- The task:
This exercise needs the complete data reproduced exactly.
-- Data supplied follows --
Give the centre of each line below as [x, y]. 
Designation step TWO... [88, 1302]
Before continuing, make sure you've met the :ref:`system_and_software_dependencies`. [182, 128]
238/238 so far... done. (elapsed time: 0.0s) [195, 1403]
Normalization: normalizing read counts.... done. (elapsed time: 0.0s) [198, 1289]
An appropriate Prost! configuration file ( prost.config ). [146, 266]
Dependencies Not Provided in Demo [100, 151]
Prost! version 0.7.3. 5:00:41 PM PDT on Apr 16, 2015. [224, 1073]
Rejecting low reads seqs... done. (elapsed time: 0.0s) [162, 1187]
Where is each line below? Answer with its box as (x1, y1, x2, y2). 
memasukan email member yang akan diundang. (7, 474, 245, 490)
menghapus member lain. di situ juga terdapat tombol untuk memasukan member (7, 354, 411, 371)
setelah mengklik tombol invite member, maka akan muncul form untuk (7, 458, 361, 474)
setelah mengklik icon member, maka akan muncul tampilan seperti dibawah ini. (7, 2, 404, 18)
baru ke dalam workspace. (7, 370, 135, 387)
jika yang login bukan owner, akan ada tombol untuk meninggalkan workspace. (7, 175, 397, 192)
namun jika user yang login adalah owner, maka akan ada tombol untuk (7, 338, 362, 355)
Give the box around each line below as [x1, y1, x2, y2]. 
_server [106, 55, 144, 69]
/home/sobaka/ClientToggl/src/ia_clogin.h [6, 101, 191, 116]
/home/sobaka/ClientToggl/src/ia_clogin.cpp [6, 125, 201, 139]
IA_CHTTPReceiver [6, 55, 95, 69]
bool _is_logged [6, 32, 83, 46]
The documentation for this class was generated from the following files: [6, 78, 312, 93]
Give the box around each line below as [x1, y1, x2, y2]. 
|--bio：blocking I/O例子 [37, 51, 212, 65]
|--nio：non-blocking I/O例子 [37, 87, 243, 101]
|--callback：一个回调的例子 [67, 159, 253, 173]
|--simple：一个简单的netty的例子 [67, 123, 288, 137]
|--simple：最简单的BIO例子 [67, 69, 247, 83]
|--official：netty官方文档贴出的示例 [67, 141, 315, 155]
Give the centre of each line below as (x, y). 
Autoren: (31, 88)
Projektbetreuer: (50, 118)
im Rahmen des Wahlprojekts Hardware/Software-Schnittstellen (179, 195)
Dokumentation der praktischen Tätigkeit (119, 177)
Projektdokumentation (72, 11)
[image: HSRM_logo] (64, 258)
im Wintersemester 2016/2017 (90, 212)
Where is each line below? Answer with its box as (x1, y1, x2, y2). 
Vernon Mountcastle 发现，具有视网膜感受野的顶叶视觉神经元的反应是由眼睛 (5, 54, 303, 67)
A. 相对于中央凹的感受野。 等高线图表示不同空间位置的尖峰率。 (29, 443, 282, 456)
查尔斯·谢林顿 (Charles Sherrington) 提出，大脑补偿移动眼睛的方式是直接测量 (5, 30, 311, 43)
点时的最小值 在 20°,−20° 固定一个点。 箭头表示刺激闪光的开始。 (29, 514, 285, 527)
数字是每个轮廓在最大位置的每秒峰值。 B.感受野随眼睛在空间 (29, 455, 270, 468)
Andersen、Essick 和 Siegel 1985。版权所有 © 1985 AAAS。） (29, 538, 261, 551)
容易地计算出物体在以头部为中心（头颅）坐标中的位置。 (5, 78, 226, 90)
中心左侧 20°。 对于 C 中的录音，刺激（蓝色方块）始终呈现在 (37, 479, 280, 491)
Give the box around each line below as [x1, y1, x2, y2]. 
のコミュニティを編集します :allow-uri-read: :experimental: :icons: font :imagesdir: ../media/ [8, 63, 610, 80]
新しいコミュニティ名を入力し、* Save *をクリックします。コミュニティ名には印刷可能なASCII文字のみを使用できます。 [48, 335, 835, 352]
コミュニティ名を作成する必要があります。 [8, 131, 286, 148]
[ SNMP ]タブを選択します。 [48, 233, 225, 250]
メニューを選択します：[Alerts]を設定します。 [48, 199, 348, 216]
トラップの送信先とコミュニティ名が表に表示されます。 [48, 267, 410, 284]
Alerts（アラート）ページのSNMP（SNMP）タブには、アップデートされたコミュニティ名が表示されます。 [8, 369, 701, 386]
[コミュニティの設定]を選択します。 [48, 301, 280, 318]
-- Data supplied concluded --
- Reply to the task:
Give the centre of each line below as [x, y]. 
Designation step TWO... [88, 1302]
Before continuing, make sure you've met the :ref:`system_and_software_dependencies`. [182, 128]
238/238 so far... done. (elapsed time: 0.0s) [195, 1403]
Normalization: normalizing read counts.... done. (elapsed time: 0.0s) [198, 1289]
An appropriate Prost! configuration file ( prost.config ). [146, 266]
Dependencies Not Provided in Demo [100, 151]
Prost! version 0.7.3. 5:00:41 PM PDT on Apr 16, 2015. [224, 1073]
Rejecting low reads seqs... done. (elapsed time: 0.0s) [162, 1187]
Where is each line below? Answer with its box as (x1, y1, x2, y2). 
memasukan email member yang akan diundang. (7, 474, 245, 490)
menghapus member lain. di situ juga terdapat tombol untuk memasukan member (7, 354, 411, 371)
setelah mengklik tombol invite member, maka akan muncul form untuk (7, 458, 361, 474)
setelah mengklik icon member, maka akan muncul tampilan seperti dibawah ini. (7, 2, 404, 18)
baru ke dalam workspace. (7, 370, 135, 387)
jika yang login bukan owner, akan ada tombol untuk meninggalkan workspace. (7, 175, 397, 192)
namun jika user yang login adalah owner, maka akan ada tombol untuk (7, 338, 362, 355)
Give the box around each line below as [x1, y1, x2, y2]. 
_server [106, 55, 144, 69]
/home/sobaka/ClientToggl/src/ia_clogin.h [6, 101, 191, 116]
/home/sobaka/ClientToggl/src/ia_clogin.cpp [6, 125, 201, 139]
IA_CHTTPReceiver [6, 55, 95, 69]
bool _is_logged [6, 32, 83, 46]
The documentation for this class was generated from the following files: [6, 78, 312, 93]
Give the box around each line below as [x1, y1, x2, y2]. 
|--bio：blocking I/O例子 [37, 51, 212, 65]
|--nio：non-blocking I/O例子 [37, 87, 243, 101]
|--callback：一个回调的例子 [67, 159, 253, 173]
|--simple：一个简单的netty的例子 [67, 123, 288, 137]
|--simple：最简单的BIO例子 [67, 69, 247, 83]
|--official：netty官方文档贴出的示例 [67, 141, 315, 155]
Give the centre of each line below as (x, y). 
Autoren: (31, 88)
Projektbetreuer: (50, 118)
im Rahmen des Wahlprojekts Hardware/Software-Schnittstellen (179, 195)
Dokumentation der praktischen Tätigkeit (119, 177)
Projektdokumentation (72, 11)
[image: HSRM_logo] (64, 258)
im Wintersemester 2016/2017 (90, 212)
Where is each line below? Answer with its box as (x1, y1, x2, y2). 
Vernon Mountcastle 发现，具有视网膜感受野的顶叶视觉神经元的反应是由眼睛 (5, 54, 303, 67)
A. 相对于中央凹的感受野。 等高线图表示不同空间位置的尖峰率。 (29, 443, 282, 456)
查尔斯·谢林顿 (Charles Sherrington) 提出，大脑补偿移动眼睛的方式是直接测量 (5, 30, 311, 43)
点时的最小值 在 20°,−20° 固定一个点。 箭头表示刺激闪光的开始。 (29, 514, 285, 527)
数字是每个轮廓在最大位置的每秒峰值。 B.感受野随眼睛在空间 (29, 455, 270, 468)
Andersen、Essick 和 Siegel 1985。版权所有 © 1985 AAAS。） (29, 538, 261, 551)
容易地计算出物体在以头部为中心（头颅）坐标中的位置。 (5, 78, 226, 90)
中心左侧 20°。 对于 C 中的录音，刺激（蓝色方块）始终呈现在 (37, 479, 280, 491)
Give the box around each line below as [x1, y1, x2, y2]. 
のコミュニティを編集します :allow-uri-read: :experimental: :icons: font :imagesdir: ../media/ [8, 63, 610, 80]
新しいコミュニティ名を入力し、* Save *をクリックします。コミュニティ名には印刷可能なASCII文字のみを使用できます。 [48, 335, 835, 352]
コミュニティ名を作成する必要があります。 [8, 131, 286, 148]
[ SNMP ]タブを選択します。 [48, 233, 225, 250]
メニューを選択します：[Alerts]を設定します。 [48, 199, 348, 216]
トラップの送信先とコミュニティ名が表に表示されます。 [48, 267, 410, 284]
Alerts（アラート）ページのSNMP（SNMP）タブには、アップデートされたコミュニティ名が表示されます。 [8, 369, 701, 386]
[コミュニティの設定]を選択します。 [48, 301, 280, 318]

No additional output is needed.